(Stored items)
+++
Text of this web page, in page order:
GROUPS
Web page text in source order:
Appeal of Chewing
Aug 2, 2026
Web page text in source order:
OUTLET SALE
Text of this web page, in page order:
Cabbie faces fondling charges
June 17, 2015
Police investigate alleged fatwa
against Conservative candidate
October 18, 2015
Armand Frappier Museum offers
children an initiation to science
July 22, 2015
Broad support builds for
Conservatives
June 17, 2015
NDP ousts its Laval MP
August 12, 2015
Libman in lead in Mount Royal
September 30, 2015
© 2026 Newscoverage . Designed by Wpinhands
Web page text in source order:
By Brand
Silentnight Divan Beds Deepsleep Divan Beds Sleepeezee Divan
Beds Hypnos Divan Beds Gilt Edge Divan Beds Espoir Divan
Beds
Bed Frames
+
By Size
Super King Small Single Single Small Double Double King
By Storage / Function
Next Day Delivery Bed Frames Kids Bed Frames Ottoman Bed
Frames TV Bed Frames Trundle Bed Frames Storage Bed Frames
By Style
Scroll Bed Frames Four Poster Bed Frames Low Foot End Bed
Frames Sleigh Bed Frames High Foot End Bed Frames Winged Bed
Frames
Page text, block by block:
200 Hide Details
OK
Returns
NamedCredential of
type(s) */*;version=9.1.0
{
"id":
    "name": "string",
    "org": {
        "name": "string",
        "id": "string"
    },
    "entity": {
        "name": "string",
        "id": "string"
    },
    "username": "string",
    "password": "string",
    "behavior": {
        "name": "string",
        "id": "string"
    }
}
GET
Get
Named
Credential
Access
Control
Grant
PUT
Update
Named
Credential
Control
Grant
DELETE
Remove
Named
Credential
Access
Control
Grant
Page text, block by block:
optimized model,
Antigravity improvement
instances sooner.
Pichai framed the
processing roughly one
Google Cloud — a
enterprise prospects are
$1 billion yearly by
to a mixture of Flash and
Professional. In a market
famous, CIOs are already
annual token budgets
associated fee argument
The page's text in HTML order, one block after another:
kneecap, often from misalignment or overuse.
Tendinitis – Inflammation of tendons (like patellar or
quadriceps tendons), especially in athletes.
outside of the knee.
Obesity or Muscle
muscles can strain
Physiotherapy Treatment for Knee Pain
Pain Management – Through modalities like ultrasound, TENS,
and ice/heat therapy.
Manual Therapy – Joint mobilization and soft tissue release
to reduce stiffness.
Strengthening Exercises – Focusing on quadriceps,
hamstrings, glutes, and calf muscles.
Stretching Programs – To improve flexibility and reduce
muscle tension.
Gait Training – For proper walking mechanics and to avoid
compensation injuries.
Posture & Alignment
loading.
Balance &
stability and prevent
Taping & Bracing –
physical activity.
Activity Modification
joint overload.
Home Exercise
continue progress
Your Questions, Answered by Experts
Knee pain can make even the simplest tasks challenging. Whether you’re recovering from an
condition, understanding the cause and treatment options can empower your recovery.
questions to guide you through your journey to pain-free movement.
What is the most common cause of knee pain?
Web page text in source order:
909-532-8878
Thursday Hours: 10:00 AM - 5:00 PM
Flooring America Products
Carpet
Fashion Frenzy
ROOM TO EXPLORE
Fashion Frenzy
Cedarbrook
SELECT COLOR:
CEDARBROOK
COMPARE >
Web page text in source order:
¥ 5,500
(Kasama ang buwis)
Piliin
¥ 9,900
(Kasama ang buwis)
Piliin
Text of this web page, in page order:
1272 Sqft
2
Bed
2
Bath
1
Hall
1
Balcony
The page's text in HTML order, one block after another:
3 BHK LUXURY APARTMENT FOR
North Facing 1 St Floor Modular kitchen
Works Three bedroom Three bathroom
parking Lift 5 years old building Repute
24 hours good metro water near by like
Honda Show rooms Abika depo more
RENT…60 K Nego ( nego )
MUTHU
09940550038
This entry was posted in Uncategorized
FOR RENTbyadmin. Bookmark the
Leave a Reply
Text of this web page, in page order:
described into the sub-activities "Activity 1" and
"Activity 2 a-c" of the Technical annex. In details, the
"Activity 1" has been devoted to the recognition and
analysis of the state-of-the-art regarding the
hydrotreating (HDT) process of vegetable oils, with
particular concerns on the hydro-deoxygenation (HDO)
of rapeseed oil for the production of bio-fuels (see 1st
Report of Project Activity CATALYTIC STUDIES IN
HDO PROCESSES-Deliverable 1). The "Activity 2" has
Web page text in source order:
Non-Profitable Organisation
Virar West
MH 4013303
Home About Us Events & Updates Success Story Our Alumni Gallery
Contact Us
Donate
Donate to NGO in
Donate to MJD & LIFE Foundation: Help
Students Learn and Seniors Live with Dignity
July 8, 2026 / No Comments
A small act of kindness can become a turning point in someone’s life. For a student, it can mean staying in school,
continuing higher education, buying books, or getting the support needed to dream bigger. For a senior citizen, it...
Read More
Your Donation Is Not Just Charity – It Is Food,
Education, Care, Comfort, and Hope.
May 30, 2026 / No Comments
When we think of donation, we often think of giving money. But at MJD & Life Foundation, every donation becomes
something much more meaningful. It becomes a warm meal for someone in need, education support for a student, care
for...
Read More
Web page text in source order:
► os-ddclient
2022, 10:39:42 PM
+++
> _PROBLEM DETAILS_: What you return should match the data character for character.

> _YOUR RESPONSE_:
Text of this web page, in page order:
GROUPS
Web page text in source order:
Appeal of Chewing
Aug 2, 2026
Web page text in source order:
OUTLET SALE
Text of this web page, in page order:
Cabbie faces fondling charges
June 17, 2015
Police investigate alleged fatwa
against Conservative candidate
October 18, 2015
Armand Frappier Museum offers
children an initiation to science
July 22, 2015
Broad support builds for
Conservatives
June 17, 2015
NDP ousts its Laval MP
August 12, 2015
Libman in lead in Mount Royal
September 30, 2015
© 2026 Newscoverage . Designed by Wpinhands
Web page text in source order:
By Brand
Silentnight Divan Beds Deepsleep Divan Beds Sleepeezee Divan
Beds Hypnos Divan Beds Gilt Edge Divan Beds Espoir Divan
Beds
Bed Frames
+
By Size
Super King Small Single Single Small Double Double King
By Storage / Function
Next Day Delivery Bed Frames Kids Bed Frames Ottoman Bed
Frames TV Bed Frames Trundle Bed Frames Storage Bed Frames
By Style
Scroll Bed Frames Four Poster Bed Frames Low Foot End Bed
Frames Sleigh Bed Frames High Foot End Bed Frames Winged Bed
Frames
Page text, block by block:
200 Hide Details
OK
Returns
NamedCredential of
type(s) */*;version=9.1.0
{
"id":
    "name": "string",
    "org": {
        "name": "string",
        "id": "string"
    },
    "entity": {
        "name": "string",
        "id": "string"
    },
    "username": "string",
    "password": "string",
    "behavior": {
        "name": "string",
        "id": "string"
    }
}
GET
Get
Named
Credential
Access
Control
Grant
PUT
Update
Named
Credential
Control
Grant
DELETE
Remove
Named
Credential
Access
Control
Grant
Page text, block by block:
optimized model,
Antigravity improvement
instances sooner.
Pichai framed the
processing roughly one
Google Cloud — a
enterprise prospects are
$1 billion yearly by
to a mixture of Flash and
Professional. In a market
famous, CIOs are already
annual token budgets
associated fee argument
The page's text in HTML order, one block after another:
kneecap, often from misalignment or overuse.
Tendinitis – Inflammation of tendons (like patellar or
quadriceps tendons), especially in athletes.
outside of the knee.
Obesity or Muscle
muscles can strain
Physiotherapy Treatment for Knee Pain
Pain Management – Through modalities like ultrasound, TENS,
and ice/heat therapy.
Manual Therapy – Joint mobilization and soft tissue release
to reduce stiffness.
Strengthening Exercises – Focusing on quadriceps,
hamstrings, glutes, and calf muscles.
Stretching Programs – To improve flexibility and reduce
muscle tension.
Gait Training – For proper walking mechanics and to avoid
compensation injuries.
Posture & Alignment
loading.
Balance &
stability and prevent
Taping & Bracing –
physical activity.
Activity Modification
joint overload.
Home Exercise
continue progress
Your Questions, Answered by Experts
Knee pain can make even the simplest tasks challenging. Whether you’re recovering from an
condition, understanding the cause and treatment options can empower your recovery.
questions to guide you through your journey to pain-free movement.
What is the most common cause of knee pain?
Web page text in source order:
909-532-8878
Thursday Hours: 10:00 AM - 5:00 PM
Flooring America Products
Carpet
Fashion Frenzy
ROOM TO EXPLORE
Fashion Frenzy
Cedarbrook
SELECT COLOR:
CEDARBROOK
COMPARE >
Web page text in source order:
¥ 5,500
(Kasama ang buwis)
Piliin
¥ 9,900
(Kasama ang buwis)
Piliin
Text of this web page, in page order:
1272 Sqft
2
Bed
2
Bath
1
Hall
1
Balcony
The page's text in HTML order, one block after another:
3 BHK LUXURY APARTMENT FOR
North Facing 1 St Floor Modular kitchen
Works Three bedroom Three bathroom
parking Lift 5 years old building Repute
24 hours good metro water near by like
Honda Show rooms Abika depo more
RENT…60 K Nego ( nego )
MUTHU
09940550038
This entry was posted in Uncategorized
FOR RENTbyadmin. Bookmark the
Leave a Reply
Text of this web page, in page order:
described into the sub-activities "Activity 1" and
"Activity 2 a-c" of the Technical annex. In details, the
"Activity 1" has been devoted to the recognition and
analysis of the state-of-the-art regarding the
hydrotreating (HDT) process of vegetable oils, with
particular concerns on the hydro-deoxygenation (HDO)
of rapeseed oil for the production of bio-fuels (see 1st
Report of Project Activity CATALYTIC STUDIES IN
HDO PROCESSES-Deliverable 1). The "Activity 2" has
Web page text in source order:
Non-Profitable Organisation
Virar West
MH 4013303
Home About Us Events & Updates Success Story Our Alumni Gallery
Contact Us
Donate
Donate to NGO in
Donate to MJD & LIFE Foundation: Help
Students Learn and Seniors Live with Dignity
July 8, 2026 / No Comments
A small act of kindness can become a turning point in someone’s life. For a student, it can mean staying in school,
continuing higher education, buying books, or getting the support needed to dream bigger. For a senior citizen, it...
Read More
Your Donation Is Not Just Charity – It Is Food,
Education, Care, Comfort, and Hope.
May 30, 2026 / No Comments
When we think of donation, we often think of giving money. But at MJD & Life Foundation, every donation becomes
something much more meaningful. It becomes a warm meal for someone in need, education support for a student, care
for...
Read More
Web page text in source order:
► os-ddclient
2022, 10:39:42 PM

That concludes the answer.